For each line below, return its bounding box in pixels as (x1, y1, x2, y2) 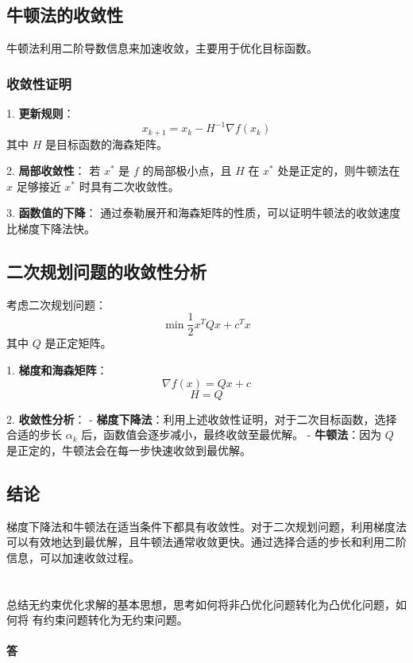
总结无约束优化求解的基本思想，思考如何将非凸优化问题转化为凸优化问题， (6, 595, 396, 612)
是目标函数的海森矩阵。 (44, 135, 168, 152)
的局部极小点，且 (142, 162, 232, 179)
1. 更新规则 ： (6, 105, 75, 122)
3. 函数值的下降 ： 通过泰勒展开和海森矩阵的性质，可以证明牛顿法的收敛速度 (6, 204, 401, 221)
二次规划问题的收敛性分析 (6, 258, 206, 283)
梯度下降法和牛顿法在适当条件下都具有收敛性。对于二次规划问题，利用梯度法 (6, 518, 407, 534)
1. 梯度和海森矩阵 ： (6, 361, 108, 378)
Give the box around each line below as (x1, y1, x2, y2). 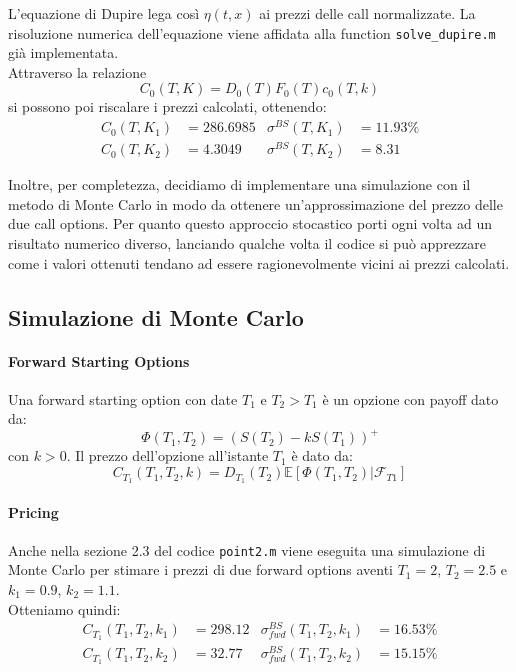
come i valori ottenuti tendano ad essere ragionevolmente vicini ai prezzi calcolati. (8, 252, 510, 273)
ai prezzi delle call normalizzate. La (259, 3, 476, 23)
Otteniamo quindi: (8, 598, 121, 619)
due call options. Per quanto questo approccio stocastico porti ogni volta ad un (8, 213, 493, 234)
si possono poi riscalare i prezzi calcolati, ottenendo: (8, 96, 327, 117)
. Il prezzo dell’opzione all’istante (66, 445, 269, 466)
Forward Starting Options (8, 350, 190, 371)
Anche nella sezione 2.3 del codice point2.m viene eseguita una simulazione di (8, 539, 486, 560)
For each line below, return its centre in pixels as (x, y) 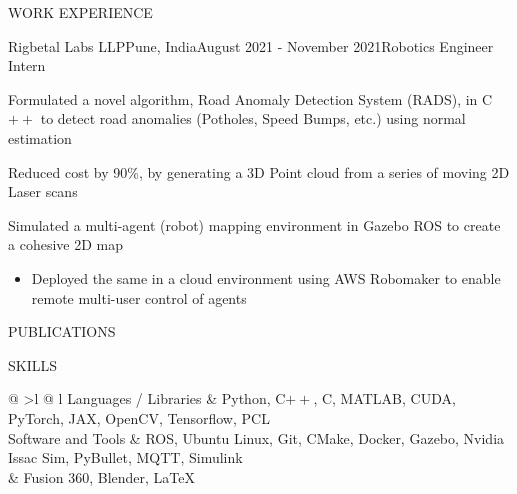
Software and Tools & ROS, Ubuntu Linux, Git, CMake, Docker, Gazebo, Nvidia (256, 437)
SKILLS (33, 364)
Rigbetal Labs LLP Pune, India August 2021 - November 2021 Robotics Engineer (251, 45)
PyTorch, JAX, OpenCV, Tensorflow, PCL (139, 417)
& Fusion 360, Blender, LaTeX (101, 476)
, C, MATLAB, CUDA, (384, 398)
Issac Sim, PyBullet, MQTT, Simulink (125, 457)
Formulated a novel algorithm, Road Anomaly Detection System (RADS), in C (250, 98)
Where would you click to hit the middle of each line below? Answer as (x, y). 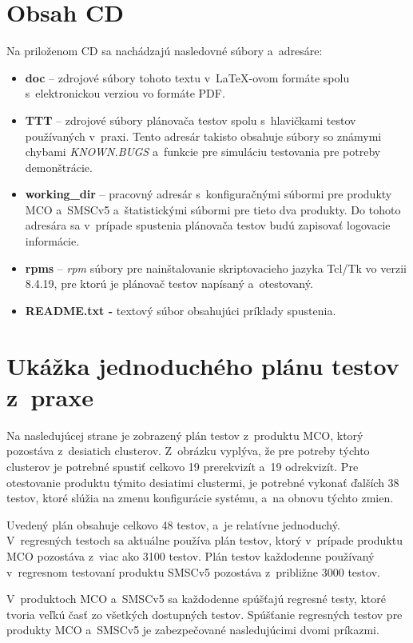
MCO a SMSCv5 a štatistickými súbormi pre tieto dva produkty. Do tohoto (213, 209)
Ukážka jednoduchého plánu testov (203, 365)
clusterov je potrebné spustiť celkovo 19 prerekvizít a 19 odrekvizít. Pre (183, 466)
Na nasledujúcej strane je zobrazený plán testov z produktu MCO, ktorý (185, 435)
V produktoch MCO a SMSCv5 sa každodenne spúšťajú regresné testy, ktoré (197, 599)
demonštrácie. (59, 167)
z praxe (50, 396)
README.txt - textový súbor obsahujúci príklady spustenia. (181, 310)
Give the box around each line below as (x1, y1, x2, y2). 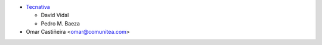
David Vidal (41, 12, 69, 19)
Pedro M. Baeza (41, 20, 80, 27)
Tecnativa (26, 4, 50, 10)
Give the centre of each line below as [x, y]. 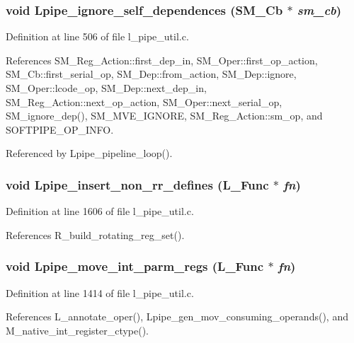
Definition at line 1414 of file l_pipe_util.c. [100, 292]
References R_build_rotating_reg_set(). [95, 234]
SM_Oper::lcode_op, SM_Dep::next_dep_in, [106, 88]
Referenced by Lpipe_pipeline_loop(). [89, 153]
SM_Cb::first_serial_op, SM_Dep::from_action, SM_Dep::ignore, [151, 74]
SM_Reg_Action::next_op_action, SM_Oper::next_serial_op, [144, 101]
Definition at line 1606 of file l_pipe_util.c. [100, 211]
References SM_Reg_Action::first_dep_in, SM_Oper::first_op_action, [162, 60]
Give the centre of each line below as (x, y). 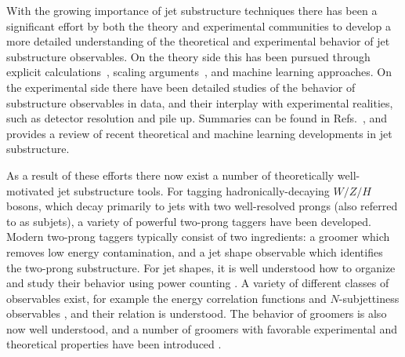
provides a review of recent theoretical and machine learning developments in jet (199, 133)
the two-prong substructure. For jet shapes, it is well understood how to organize (201, 267)
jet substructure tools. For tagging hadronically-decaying (193, 190)
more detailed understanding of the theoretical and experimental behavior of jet (198, 41)
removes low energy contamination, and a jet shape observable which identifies (195, 251)
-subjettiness (369, 298)
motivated (31, 190)
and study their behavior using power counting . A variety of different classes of (198, 283)
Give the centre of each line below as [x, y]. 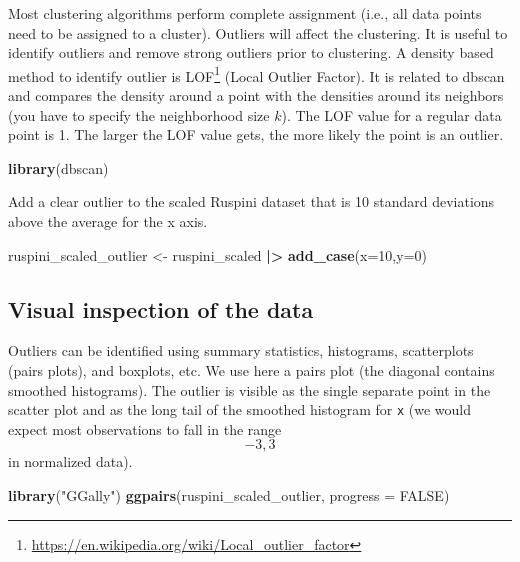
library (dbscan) [58, 167]
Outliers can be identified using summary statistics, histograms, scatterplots [241, 350]
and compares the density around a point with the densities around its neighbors [256, 95]
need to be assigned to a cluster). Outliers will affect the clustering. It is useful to [258, 32]
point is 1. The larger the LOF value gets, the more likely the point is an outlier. [256, 134]
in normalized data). [70, 461]
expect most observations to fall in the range [145, 428]
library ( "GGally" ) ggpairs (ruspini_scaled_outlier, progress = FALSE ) [229, 495]
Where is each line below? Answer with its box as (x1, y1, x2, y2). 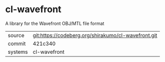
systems (8, 48, 28, 55)
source (8, 32, 24, 39)
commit (8, 40, 26, 47)
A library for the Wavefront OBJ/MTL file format (5, 20, 105, 26)
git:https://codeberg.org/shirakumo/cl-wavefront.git (32, 32, 157, 39)
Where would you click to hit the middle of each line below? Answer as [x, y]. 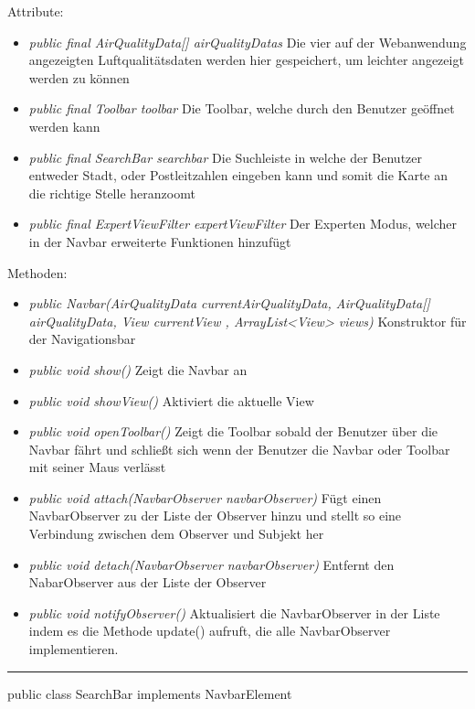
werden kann [64, 126]
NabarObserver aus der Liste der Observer [148, 582]
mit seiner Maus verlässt [97, 467]
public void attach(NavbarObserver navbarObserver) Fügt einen [205, 497]
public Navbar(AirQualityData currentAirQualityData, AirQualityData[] [229, 303]
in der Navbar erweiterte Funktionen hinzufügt [160, 241]
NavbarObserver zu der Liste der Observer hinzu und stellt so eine [215, 516]
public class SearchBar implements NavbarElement [150, 693]
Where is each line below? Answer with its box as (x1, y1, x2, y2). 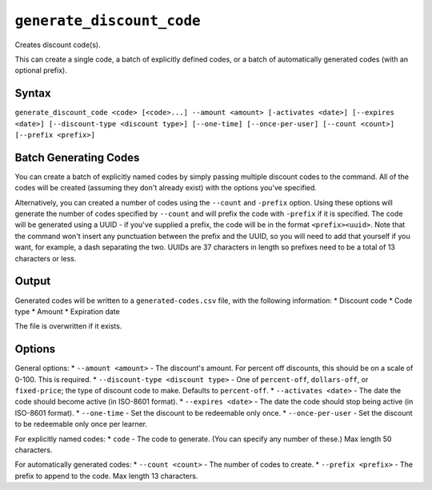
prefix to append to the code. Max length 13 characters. (14, 471, 198, 480)
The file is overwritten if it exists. (14, 321, 122, 331)
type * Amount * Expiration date (14, 306, 120, 316)
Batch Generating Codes (14, 150, 140, 164)
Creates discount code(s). (14, 40, 101, 50)
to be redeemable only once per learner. (14, 420, 148, 429)
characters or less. (14, 253, 77, 263)
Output (14, 274, 51, 288)
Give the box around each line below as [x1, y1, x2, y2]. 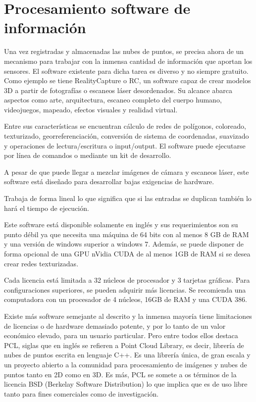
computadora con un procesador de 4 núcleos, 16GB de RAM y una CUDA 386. [4, 294, 247, 304]
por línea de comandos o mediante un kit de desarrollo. [4, 150, 171, 160]
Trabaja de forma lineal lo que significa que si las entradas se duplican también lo [4, 193, 252, 203]
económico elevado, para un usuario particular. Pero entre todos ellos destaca [4, 330, 238, 341]
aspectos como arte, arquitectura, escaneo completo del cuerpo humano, [4, 95, 222, 105]
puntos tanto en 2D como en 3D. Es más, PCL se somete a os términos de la [4, 369, 237, 379]
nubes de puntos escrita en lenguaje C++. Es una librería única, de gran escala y [4, 350, 251, 360]
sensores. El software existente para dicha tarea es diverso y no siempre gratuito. [4, 65, 249, 76]
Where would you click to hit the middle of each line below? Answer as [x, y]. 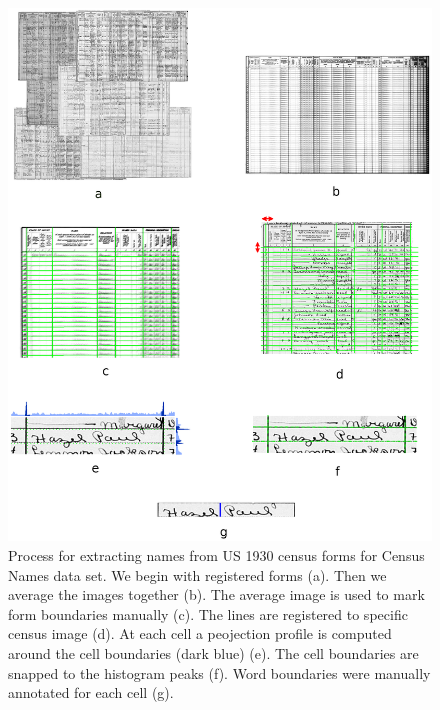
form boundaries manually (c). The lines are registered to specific [208, 613]
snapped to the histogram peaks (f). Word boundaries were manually [219, 672]
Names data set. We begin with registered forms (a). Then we [197, 574]
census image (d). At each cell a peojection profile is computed [200, 633]
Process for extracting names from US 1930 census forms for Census [216, 554]
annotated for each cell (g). [91, 692]
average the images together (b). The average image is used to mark [216, 594]
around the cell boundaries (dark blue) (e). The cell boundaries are [213, 652]
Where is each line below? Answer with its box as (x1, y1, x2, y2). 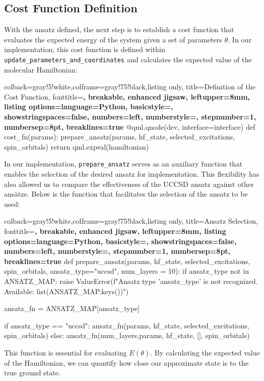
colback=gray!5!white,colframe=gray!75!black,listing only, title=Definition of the (4, 81, 256, 92)
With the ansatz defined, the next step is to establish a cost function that (4, 24, 234, 35)
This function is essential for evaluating (4, 347, 127, 358)
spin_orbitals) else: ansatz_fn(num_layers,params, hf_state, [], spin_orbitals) (4, 330, 250, 341)
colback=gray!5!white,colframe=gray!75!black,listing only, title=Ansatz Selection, (4, 216, 258, 226)
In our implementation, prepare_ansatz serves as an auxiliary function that (4, 158, 243, 169)
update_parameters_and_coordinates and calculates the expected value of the (4, 54, 252, 64)
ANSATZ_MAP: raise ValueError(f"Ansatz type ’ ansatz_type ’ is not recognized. (4, 275, 258, 286)
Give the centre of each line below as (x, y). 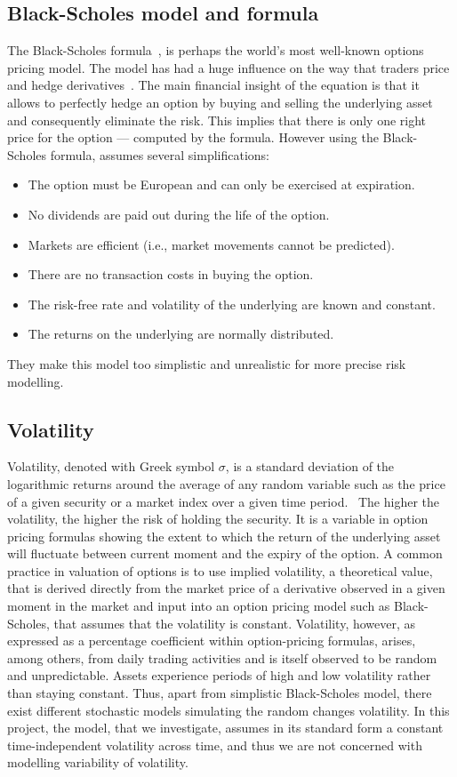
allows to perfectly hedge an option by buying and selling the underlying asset (220, 102)
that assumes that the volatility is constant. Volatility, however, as (235, 623)
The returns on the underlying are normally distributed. (181, 334)
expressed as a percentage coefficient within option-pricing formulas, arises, (212, 641)
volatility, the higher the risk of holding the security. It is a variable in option (218, 519)
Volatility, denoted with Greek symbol (111, 466)
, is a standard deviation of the (310, 466)
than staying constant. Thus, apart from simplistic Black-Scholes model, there (220, 693)
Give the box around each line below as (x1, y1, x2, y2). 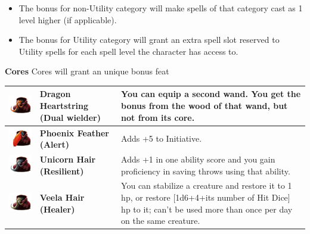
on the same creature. (121, 214, 200, 227)
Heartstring (39, 99, 89, 112)
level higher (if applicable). (18, 13, 117, 26)
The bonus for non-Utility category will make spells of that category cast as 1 (18, 2, 303, 14)
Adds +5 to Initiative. (121, 132, 202, 145)
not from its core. (121, 111, 195, 123)
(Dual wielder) (39, 111, 101, 123)
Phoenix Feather (39, 126, 109, 139)
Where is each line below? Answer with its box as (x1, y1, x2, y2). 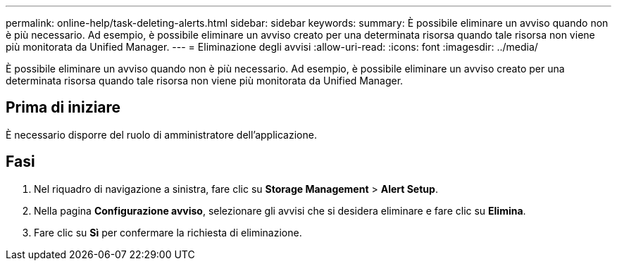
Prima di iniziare (6, 99, 121, 117)
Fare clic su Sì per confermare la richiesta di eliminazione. (34, 226, 302, 239)
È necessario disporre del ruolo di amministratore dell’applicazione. (6, 128, 317, 141)
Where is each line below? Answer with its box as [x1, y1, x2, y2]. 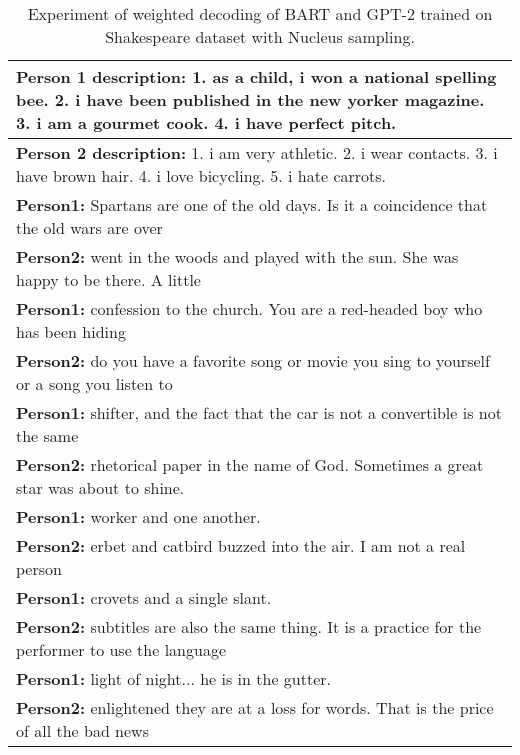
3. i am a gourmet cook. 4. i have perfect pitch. [16, 111, 397, 134]
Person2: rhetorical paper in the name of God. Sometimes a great [16, 453, 484, 476]
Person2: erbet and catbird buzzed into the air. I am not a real [16, 534, 466, 557]
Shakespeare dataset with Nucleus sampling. [105, 25, 415, 48]
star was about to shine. [16, 476, 185, 499]
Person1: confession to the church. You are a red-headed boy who [16, 297, 483, 320]
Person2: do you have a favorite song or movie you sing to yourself [16, 349, 490, 372]
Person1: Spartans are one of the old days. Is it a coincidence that [16, 193, 488, 216]
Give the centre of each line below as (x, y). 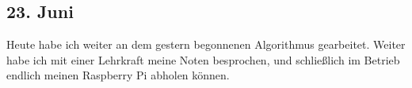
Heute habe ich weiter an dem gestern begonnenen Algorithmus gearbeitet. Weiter (206, 44)
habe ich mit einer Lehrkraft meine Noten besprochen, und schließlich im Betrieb (203, 59)
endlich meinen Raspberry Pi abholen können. (118, 75)
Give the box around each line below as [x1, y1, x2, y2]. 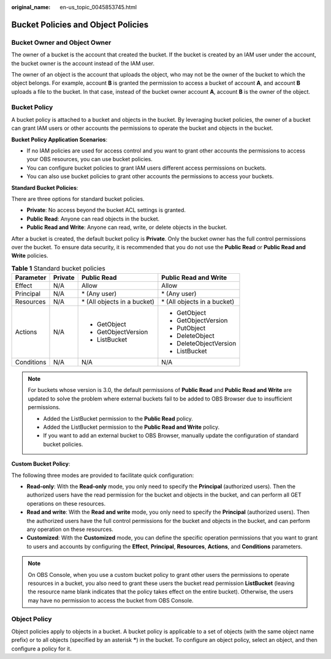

· · · · ·

**EXERCISE OBJECTIVE**
Your reply should be a single number: the count of lines above that include the string "listing".

**EXPECTED ANSWER**
2